Some observers like to point out that if you’d told people even 10 years ago that it would soon come to be that you could put your livelihood in jeopardy for insisting that only women had cervixes, no one would have believed you.
If that’s true, then it’s also true that if you’d said at the same time that 15 million English people, male and female, would sit down on a Sunday morning to watch a football game played between women, then you’d have probably been laughed at.
But that’s exactly what took place when England played Spain in the final of the Fifa Women’s World Cup in Sydney. I happened to be at a friend’s birthday party in the countryside, where 12 of us were on the edges of our seats, shouting at the TV, imploring the Englishwomen on as they tried in vain to equalise against a superior Spanish side.
Alessia Russo, Millie Bright, Lauren Hemp – these were names that meant nothing to me a couple of years ago, and yet now they are national heroines, having already won the European Championship last year.
It’s hard to overstate what a fundamental social transformation the Lionesses represent. Football has always been a male preserve in Britain – played by men, watched by men, administered by men, managed by men and discussed on TV by men. That has slowly changed in recent years as the men’s game has attempted to become more family-friendly and female-welcoming.
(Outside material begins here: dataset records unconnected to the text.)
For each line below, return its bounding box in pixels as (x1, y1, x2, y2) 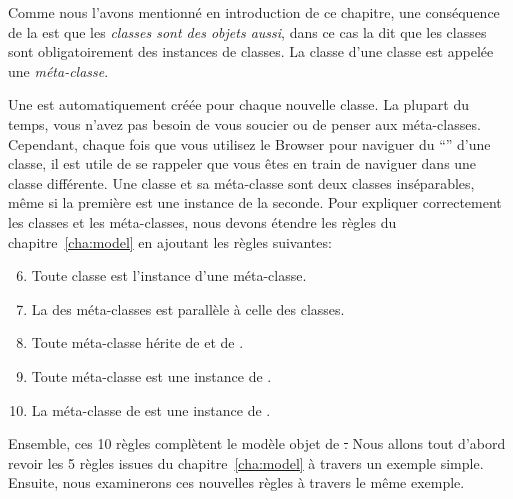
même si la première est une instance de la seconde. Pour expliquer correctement (8, 192, 502, 213)
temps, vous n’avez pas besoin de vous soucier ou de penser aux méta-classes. (8, 113, 481, 134)
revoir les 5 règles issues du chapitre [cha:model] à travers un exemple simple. (8, 452, 484, 473)
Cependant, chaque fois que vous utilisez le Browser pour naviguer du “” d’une (8, 133, 491, 154)
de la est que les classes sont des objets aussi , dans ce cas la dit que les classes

But the success of the Lionesses has also coincided with women appearing in the men’s game – as referees (unthinkable 20 years ago) and as TV pundits (unthinkable two years ago). The joke was always that if you wanted to confuse a woman, ask her to explain the offside rule.
That joke has rebounded as the women have shown the men how to win an international tournament – something Englishmen have not achieved since 1966.
Why do so many of the English players seem to have blonde hair? Why do all of them wear it in a long top-knot ponytail? And what accounts for the lack of ethnic diversity (the men’s game in England is overrepresented by players of Afro-Caribbean heritage)?
None of the women present on the weekend could answer those questions and some of them weren’t quite as interested as the men in the game’s outcome. But these are early days. The key thing is that another bastion of male domination has fallen and England is a better place for it.